Drogas da corrupção

Por Fernando Molica

Por Fernando Molica

Drogas e corrupção andam juntas

São respeitáveis os argumentos dos que condenam a descriminalização de drogas como maconha e cocaína. É correta a preocupação com eventuais consequências da liberação de substâncias hoje ilegais. A boa intenção, porém, acaba virando cúmplice da corrupção em larga escala de agentes do Estado e de uma matança interminável.

Num mecanismo semelhante ao que ocorre com o caso do aborto, a proibição de algumas drogas não é suficiente para impedir sua comercialização e seu consumo: quem quer se drogar se droga. Todos podem deseja um mundo em que ninguém busque paraísos artificiais, o problema é que isso não existe. Praticamente todas as civilizações utilizaram ou criaram substâncias capazes de gerar prazer, euforia e/ou alguma forma de escape, de fuga temporária da realidade.

Cabe ao legislador proibir atividades que afetam a vida coletiva — roubo, homicídio,  corrupção, estupro —, mas é discutível o direito do Estado de intervir na vida privada do cidadão que lhe sustenta. 

Álcool e tabaco, que matam muito mais gente que drogas ilegais, nunca foram proibidos entre nós. Nenhuma pessoa maior de 18 anos é impedida de beber, desde que, depois, não prejudique terceiros. Não pode dirigir, operar máquinas. Vale também pro cigarro: quer fumar, ok, mas lá fora, não em ambientes fechados.

Só este mês, o Exército constatou o desvio de armas pesadas de seu arsenal e o Rio foi palco de três grandes casos de envolvimento de policiais com o tráfico. Um sargento PM  foi preso pela Polícia Civil transportando 151 quilos de cocaína. A Polícia Federal desbaratou dois grupos da Polícia Civil: um é acusado de exigir propina para liberar 16 tolenadas(!) de maconha; o outro é suspeito de desviar 280 quilos de cocaína.

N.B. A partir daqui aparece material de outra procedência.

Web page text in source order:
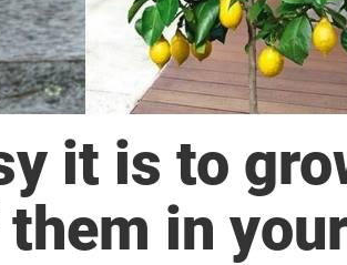
it is to
in
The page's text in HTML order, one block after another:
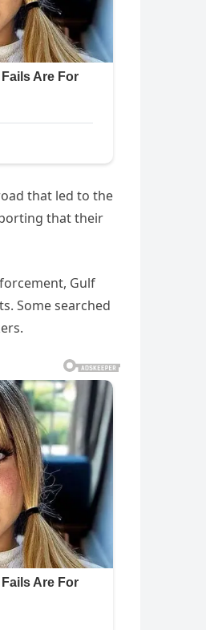
that led to the
that their
Gulf
Some searched
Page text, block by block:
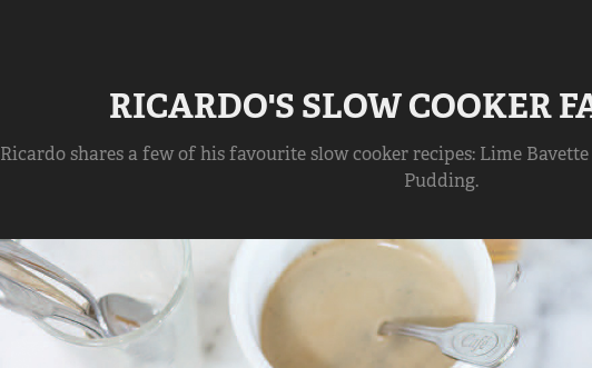
RICARDO'S SLOW COOKER
Ricardo shares a few of his favourite slow cooker recipes: Lime
Pudding.
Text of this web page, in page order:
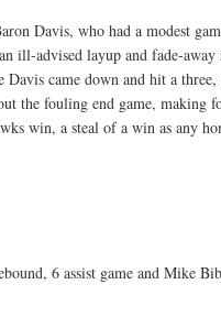
Davis, who had a modest
ill-advised layup and fade-away
came down and hit a
the fouling end game, making
win, a steal of a win as any
6 assist game and Mike
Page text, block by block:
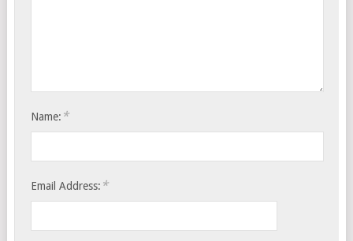
Name: *
Email Address: *
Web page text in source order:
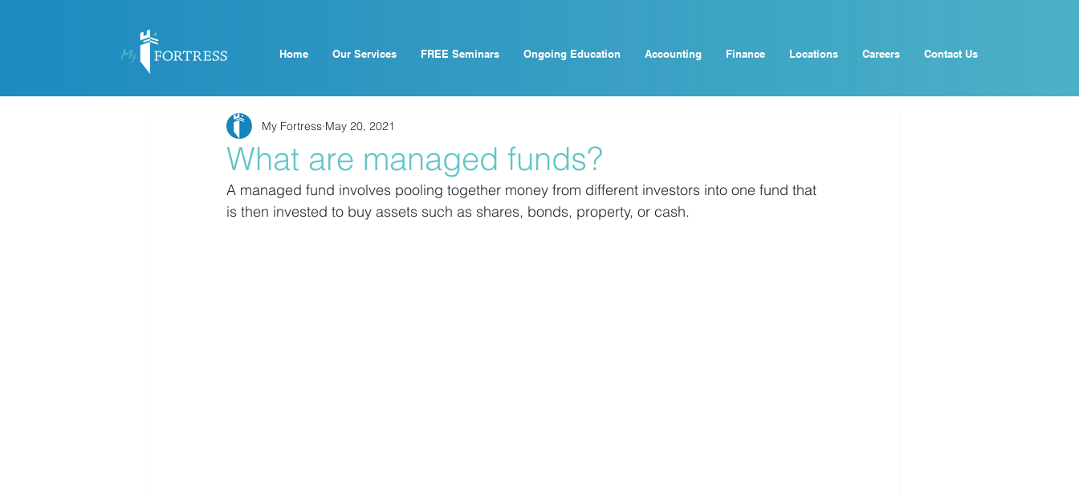
Home Our Services FREE Seminars Ongoing Education Accounting Finance Locations Careers Contact Us
What are managed funds?
My Fortress May 20, 2021
A managed fund involves pooling together money from different investors into one fund that
is then invested to buy assets such as shares, bonds, property, or cash.
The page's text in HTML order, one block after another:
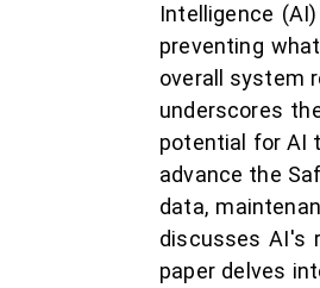
Intelligence
preventing
overall system
underscores
potential for AI
advance the
data,
discusses AI's
paper delves
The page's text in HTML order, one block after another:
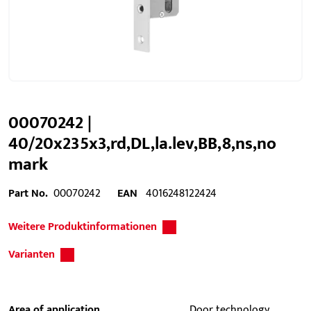
00070242 |
40/20x235x3,rd,DL,la.lev,BB,8,ns,no
mark
Part No. 00070242 EAN 4016248122424
Weitere Produktinformationen
Varianten
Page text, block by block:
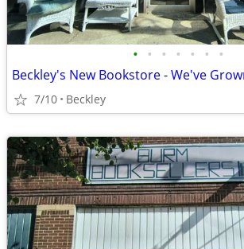
• • • • • • •
Beckley's New Bookstore - We've
7/10 Beckley
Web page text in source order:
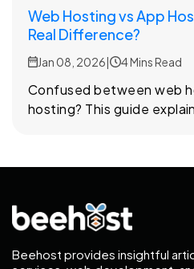
Web Hosting vs App
Real Difference?
Jan 08, 2026 4 Mins Read
Confused between web
hosting? This guide
Beehost provides insightful
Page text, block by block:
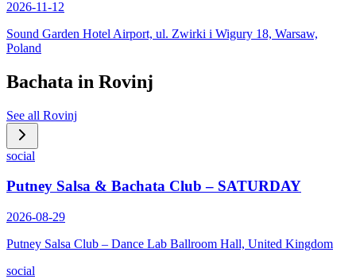
2026-11-12
Sound Garden Hotel Airport, ul. Zwirki i Wigury 18, Warsaw,
Poland
Bachata in Rovinj
See all Rovinj
social
Putney Salsa & Bachata Club – SATURDAY
2026-08-29
Putney Salsa Club – Dance Lab Ballroom Hall, United Kingdom
social
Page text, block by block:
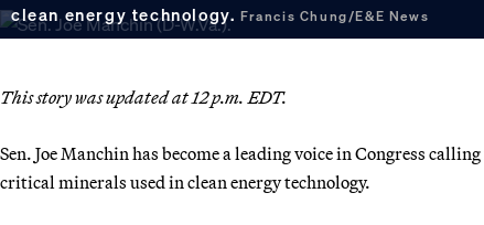
clean energy technology.Francis Chung/E&E News
This story was updated at 12 p.m. EDT.
Sen. Joe Manchin has become a leading voice in Congress
critical minerals used in clean energy technology.
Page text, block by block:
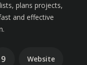
plans projects,
and effective
9 Website
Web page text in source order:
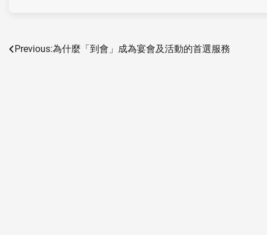
Post
Previous:為什麼「到會」成為宴會及活動的首選服務
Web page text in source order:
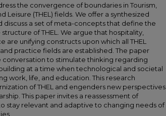
the convergence of boundaries in Tourism,
Leisure (THEL) fields. We offer a synthesized
discuss a set of meta-concepts that define the
of THEL. We argue that hospitality,
are unifying constructs upon which all THEL
practice fields are established. The paper
conversation to stimulate thinking regarding
at a time when technological and societal
work, life, and education. This research
of THEL and engenders new perspectives
This paper invites a reassessment of
stay relevant and adaptive to changing needs of
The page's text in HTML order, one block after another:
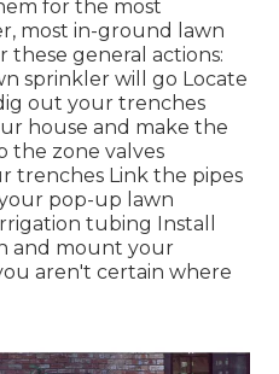
for the most
most in-ground lawn
these general actions:
sprinkler will go Locate
out your trenches
house and make the
the zone valves
trenches Link the pipes
pop-up lawn
tubing Install
and mount your
aren't certain where
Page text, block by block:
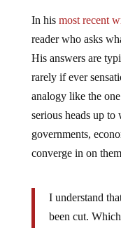
In his most recent
reader who asks
His answers are
rarely if ever
analogy like the
serious heads up
governments,
converge in on
I understand
been cut.
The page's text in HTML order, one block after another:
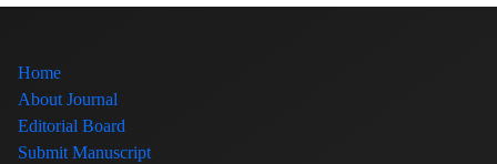
Home
About Journal
Editorial Board
Submit Manuscript
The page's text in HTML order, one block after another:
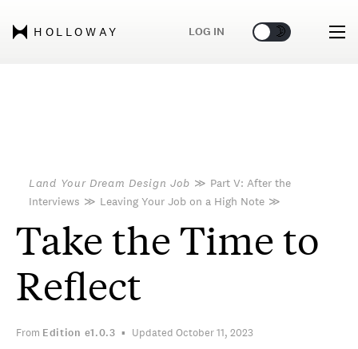
HOLLOWAY LOG IN 🌞 🌛
Land Your Dream Design Job ≫ Part V: After the
Interviews ≫ Leaving Your Job on a High Note ≫
Take the Time to
Reflect
From Edition e1.0.3 Updated October 11, 2023
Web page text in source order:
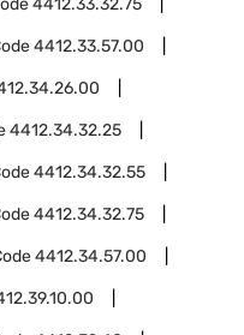
4412.33.32.75
4412.33.57.00
4412.34.32.25
4412.34.32.55
4412.34.32.75
4412.34.57.00
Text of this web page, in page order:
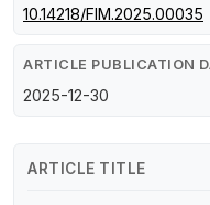
10.14218/FIM.2025.00035
ARTICLE PUBLICATION
2025-12-30
ARTICLE TITLE
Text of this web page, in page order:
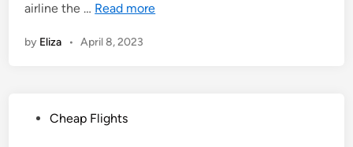
airline the … Read more
by Eliza • April 8, 2023
Cheap Flights
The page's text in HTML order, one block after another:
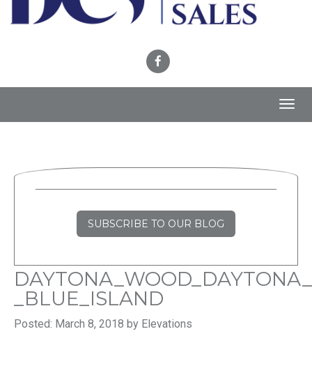
SUBSCRIBE TO OUR BLOG
_BLUE_ISLAND
Posted: March 8, 2018 by Elevations
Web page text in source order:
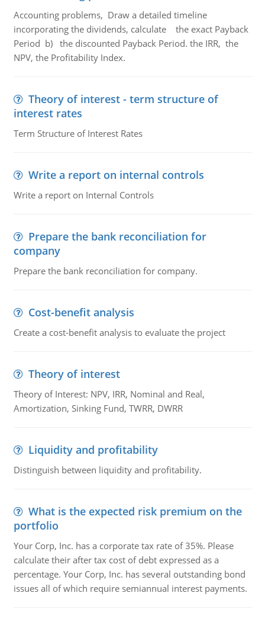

As ações permitem algumas constatações: 1. as prisões foram feitas por agentes de corporações policiais diferentes daquelas de seus alvos (Polícia Civil prendeu PM; PF investiga Civil); 2. o volume de drogas envolvido demonstra, mais uma vez, que o tráfico não chegaria ao atual patamar sem uma azeitada máquina de corrupção que envolve agentes do Estado — não apenas policiais.

Seria irresponsável e injusto atribuir às instituições policiais o rótulo de cúmplices do crime; mas não dá pra tratar tantos casos como fatos isolados. A maioria que defende uma política de intolerância total ao uso drogas age de forma bem-intencionada. Mas, na prática, colabora para a manutenção e crescimento da indústria do crime alimentada pela proibição (os mafiosos lucraram muito com a Lei Seca americana, a proibição de bebidas alcoólicas entre 1920 e 1933). 

A legislação também é cruel com jovens negros e pobres presos  com pequena quantidade de drogas — na maior parte das vezes, desarmados — e que acabam marcados como traficantes. A cor da pele e a condição social são decisivas para que quem alguém flagrado com drogas seja classificado de consumidor ou de criminoso.

Não seria simples descriminalizar drogas, mas o Brasil não pode continuar ignorar experiências internacionais (Portugal, Canadá, Estados Unidos, Uruguai) que apontam para caminhos possíveis. A menos, evidentemente, que setores do mesmo Estado que defendem a situação atual se beneficiem da indústria da droga ilegal. Como em outros casos, vale repetir: a quem interessa o crime?